■ Source data
◇ ◇ ◇ ◇
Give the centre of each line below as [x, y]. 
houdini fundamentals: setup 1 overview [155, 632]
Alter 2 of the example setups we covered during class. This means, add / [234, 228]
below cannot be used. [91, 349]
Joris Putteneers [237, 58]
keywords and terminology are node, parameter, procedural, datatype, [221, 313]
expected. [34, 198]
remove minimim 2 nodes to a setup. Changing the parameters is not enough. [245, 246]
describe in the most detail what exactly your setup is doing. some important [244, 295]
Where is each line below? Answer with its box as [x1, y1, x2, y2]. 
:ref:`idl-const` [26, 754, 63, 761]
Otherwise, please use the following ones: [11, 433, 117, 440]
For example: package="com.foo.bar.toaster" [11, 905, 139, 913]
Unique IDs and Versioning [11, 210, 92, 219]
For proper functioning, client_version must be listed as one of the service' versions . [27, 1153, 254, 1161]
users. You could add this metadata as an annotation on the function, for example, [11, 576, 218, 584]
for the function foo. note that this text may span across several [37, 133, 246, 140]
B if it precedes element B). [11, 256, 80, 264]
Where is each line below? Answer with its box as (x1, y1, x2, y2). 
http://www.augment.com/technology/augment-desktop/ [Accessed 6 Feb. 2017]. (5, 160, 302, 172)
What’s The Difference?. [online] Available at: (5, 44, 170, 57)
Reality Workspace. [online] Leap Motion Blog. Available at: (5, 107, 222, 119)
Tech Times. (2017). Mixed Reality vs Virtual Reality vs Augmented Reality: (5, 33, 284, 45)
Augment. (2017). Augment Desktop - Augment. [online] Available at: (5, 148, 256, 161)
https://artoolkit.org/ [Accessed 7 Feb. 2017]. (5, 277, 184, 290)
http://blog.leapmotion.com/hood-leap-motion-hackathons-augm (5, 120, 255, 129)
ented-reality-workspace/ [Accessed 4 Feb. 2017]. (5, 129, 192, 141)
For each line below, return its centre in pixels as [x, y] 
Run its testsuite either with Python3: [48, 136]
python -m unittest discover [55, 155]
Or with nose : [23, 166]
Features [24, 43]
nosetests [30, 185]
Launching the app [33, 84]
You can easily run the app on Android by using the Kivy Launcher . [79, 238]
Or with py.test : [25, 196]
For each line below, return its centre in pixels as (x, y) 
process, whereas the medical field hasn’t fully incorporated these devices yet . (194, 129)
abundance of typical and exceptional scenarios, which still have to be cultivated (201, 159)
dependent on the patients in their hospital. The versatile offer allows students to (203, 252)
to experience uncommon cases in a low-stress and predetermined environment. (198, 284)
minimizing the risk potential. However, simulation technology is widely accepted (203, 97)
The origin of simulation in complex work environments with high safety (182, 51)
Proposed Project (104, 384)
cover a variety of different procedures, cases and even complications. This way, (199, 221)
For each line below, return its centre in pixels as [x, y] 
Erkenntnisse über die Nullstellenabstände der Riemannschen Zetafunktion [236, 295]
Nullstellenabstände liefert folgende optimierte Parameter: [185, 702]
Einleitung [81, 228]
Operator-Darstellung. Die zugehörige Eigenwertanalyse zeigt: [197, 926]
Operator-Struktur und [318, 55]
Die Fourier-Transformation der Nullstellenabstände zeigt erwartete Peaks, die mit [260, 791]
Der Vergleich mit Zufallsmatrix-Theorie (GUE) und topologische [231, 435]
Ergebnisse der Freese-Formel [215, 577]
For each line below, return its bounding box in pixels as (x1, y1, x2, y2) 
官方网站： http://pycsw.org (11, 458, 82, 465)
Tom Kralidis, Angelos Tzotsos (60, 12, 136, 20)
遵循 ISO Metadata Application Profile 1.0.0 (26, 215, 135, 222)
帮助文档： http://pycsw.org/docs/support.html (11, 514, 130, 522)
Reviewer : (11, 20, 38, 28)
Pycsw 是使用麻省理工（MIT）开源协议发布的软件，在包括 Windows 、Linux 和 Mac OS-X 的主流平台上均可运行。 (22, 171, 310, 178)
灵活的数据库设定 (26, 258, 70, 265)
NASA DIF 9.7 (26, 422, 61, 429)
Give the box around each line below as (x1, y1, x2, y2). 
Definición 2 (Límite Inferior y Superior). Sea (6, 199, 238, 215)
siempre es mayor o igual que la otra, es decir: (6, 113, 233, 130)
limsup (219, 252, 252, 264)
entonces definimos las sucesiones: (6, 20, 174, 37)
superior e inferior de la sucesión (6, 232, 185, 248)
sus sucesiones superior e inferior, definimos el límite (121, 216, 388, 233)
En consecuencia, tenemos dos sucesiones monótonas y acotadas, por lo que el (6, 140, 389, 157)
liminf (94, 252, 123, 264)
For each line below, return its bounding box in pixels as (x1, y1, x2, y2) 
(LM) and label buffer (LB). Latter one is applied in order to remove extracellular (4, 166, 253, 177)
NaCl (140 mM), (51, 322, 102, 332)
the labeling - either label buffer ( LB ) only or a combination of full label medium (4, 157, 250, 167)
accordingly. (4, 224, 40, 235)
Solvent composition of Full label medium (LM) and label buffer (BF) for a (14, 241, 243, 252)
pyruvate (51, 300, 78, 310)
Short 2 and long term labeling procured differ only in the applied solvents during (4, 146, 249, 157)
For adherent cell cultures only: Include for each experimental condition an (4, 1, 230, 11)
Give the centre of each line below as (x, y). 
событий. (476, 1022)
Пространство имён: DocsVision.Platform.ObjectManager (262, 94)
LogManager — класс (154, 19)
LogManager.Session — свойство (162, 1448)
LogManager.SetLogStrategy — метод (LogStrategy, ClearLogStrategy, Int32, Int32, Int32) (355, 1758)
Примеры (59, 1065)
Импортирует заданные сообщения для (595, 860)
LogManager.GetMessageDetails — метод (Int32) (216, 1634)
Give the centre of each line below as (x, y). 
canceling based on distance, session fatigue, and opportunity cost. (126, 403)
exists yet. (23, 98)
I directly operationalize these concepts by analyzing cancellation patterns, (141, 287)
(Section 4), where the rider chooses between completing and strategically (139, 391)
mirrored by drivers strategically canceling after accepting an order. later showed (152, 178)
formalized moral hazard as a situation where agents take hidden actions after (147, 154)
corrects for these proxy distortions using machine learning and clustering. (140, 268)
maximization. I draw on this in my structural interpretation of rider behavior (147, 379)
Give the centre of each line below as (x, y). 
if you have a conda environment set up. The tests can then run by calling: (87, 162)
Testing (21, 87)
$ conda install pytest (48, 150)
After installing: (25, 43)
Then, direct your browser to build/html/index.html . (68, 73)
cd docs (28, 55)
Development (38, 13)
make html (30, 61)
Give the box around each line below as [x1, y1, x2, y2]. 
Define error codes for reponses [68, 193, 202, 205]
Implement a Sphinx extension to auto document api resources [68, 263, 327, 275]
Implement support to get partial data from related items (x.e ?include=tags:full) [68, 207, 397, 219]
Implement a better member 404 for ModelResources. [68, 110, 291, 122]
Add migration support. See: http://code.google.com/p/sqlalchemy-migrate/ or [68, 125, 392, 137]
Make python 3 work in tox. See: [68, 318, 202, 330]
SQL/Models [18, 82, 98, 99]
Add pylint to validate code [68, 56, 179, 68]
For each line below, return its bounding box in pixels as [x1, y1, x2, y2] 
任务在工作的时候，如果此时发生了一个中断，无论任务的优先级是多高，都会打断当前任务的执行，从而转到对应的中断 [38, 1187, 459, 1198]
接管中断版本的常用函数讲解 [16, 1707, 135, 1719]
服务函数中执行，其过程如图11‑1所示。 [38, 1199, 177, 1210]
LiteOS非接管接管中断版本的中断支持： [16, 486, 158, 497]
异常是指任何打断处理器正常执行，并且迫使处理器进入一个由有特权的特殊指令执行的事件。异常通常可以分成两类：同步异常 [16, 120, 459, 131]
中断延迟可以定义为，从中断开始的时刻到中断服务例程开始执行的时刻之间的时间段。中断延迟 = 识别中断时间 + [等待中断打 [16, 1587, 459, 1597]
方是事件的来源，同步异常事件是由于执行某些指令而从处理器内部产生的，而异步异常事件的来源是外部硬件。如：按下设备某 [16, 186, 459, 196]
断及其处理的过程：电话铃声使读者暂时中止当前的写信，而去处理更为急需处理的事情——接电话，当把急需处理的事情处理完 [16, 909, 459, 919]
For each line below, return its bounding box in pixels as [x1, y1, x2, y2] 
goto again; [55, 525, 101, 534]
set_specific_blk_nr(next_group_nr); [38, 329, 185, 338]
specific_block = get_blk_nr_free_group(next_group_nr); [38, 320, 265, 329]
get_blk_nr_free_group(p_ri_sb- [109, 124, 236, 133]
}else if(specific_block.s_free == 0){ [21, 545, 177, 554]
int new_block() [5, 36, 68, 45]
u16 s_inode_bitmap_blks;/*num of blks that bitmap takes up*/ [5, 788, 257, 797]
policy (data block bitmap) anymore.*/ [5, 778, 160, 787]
◇ ◇ ◇ ◇
■ Task requirements
Among the entries above, the lines between the ones containing "Joris Putteneers [237, 58]" and "users. You could", inclusive, are to be transcribed exactly. No other line is to be given.

■ Solved exercise
Joris Putteneers [237, 58]
keywords and terminology are node, parameter, procedural, datatype, [221, 313]
expected. [34, 198]
remove minimim 2 nodes to a setup. Changing the parameters is not enough. [245, 246]
describe in the most detail what exactly your setup is doing. some important [244, 295]
Where is each line below? Answer with its box as [x1, y1, x2, y2]. 
:ref:`idl-const` [26, 754, 63, 761]
Otherwise, please use the following ones: [11, 433, 117, 440]
For example: package="com.foo.bar.toaster" [11, 905, 139, 913]
Unique IDs and Versioning [11, 210, 92, 219]
For proper functioning, client_version must be listed as one of the service' versions . [27, 1153, 254, 1161]
users. You could add this metadata as an annotation on the function, for example, [11, 576, 218, 584]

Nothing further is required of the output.